▼

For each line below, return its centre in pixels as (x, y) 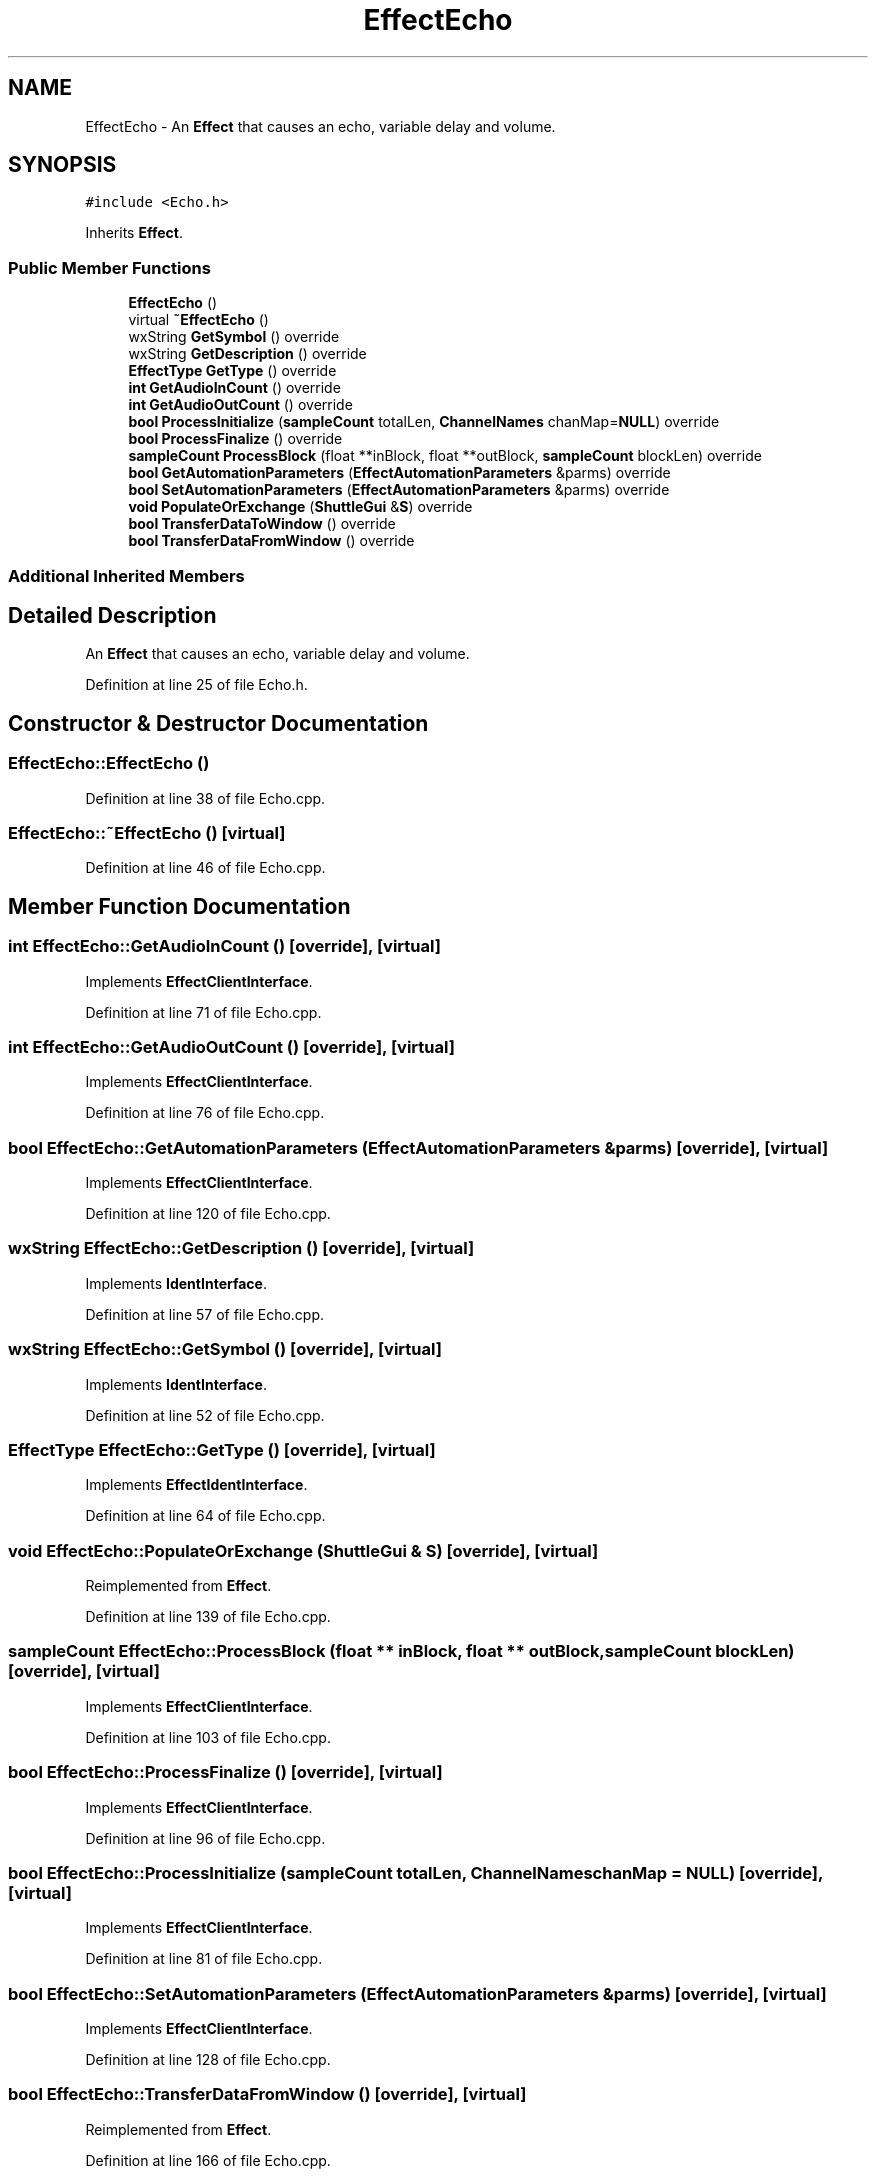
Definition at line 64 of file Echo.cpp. (205, 1516)
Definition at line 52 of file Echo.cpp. (205, 1415)
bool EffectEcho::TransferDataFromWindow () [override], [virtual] (267, 2094)
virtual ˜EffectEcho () (198, 320)
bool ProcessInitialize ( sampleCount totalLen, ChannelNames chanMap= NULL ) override (424, 422)
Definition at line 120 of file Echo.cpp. (208, 1214)
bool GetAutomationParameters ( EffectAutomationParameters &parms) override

▲

Check the listing above for lines containing the string "bool", and copy each one.

Result
bool EffectEcho::TransferDataFromWindow () [override], [virtual] (267, 2094)
bool ProcessInitialize ( sampleCount totalLen, ChannelNames chanMap= NULL ) override (424, 422)
bool GetAutomationParameters ( EffectAutomationParameters &parms) override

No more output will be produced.